— PROMPT —
Would you please output, word for word, the span of the listing below that opens on the line containing "For each line below, return its centre" and closes on the line containing "Attendee 2 reply Completed (432, 544)"? Include both ends and nothing more.

— INPUT RECORDS —
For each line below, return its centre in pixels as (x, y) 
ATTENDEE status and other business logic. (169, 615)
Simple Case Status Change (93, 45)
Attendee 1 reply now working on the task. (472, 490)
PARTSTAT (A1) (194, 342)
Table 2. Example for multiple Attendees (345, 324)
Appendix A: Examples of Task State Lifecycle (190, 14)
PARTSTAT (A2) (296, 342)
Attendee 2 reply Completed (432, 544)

==

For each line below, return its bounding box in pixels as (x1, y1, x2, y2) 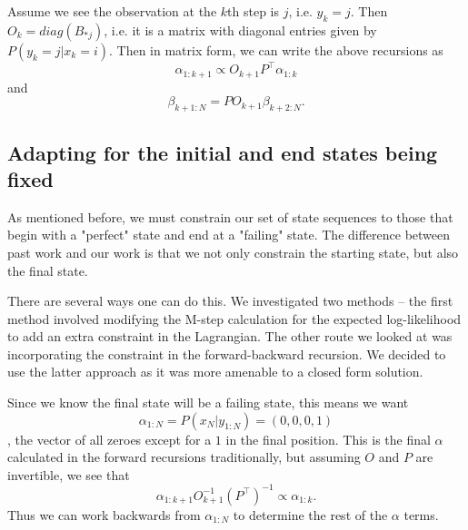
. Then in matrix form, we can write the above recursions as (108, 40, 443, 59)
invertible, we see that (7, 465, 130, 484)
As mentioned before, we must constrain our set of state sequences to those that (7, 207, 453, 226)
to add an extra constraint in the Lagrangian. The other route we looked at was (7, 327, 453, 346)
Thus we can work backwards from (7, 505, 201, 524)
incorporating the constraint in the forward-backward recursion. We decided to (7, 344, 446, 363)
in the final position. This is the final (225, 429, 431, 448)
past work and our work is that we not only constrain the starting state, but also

— WRITTEN SOLUTION —
For each line below, return its centre in pixels as (x, y) 
ATTENDEE status and other business logic. (169, 615)
Simple Case Status Change (93, 45)
Attendee 1 reply now working on the task. (472, 490)
PARTSTAT (A1) (194, 342)
Table 2. Example for multiple Attendees (345, 324)
Appendix A: Examples of Task State Lifecycle (190, 14)
PARTSTAT (A2) (296, 342)
Attendee 2 reply Completed (432, 544)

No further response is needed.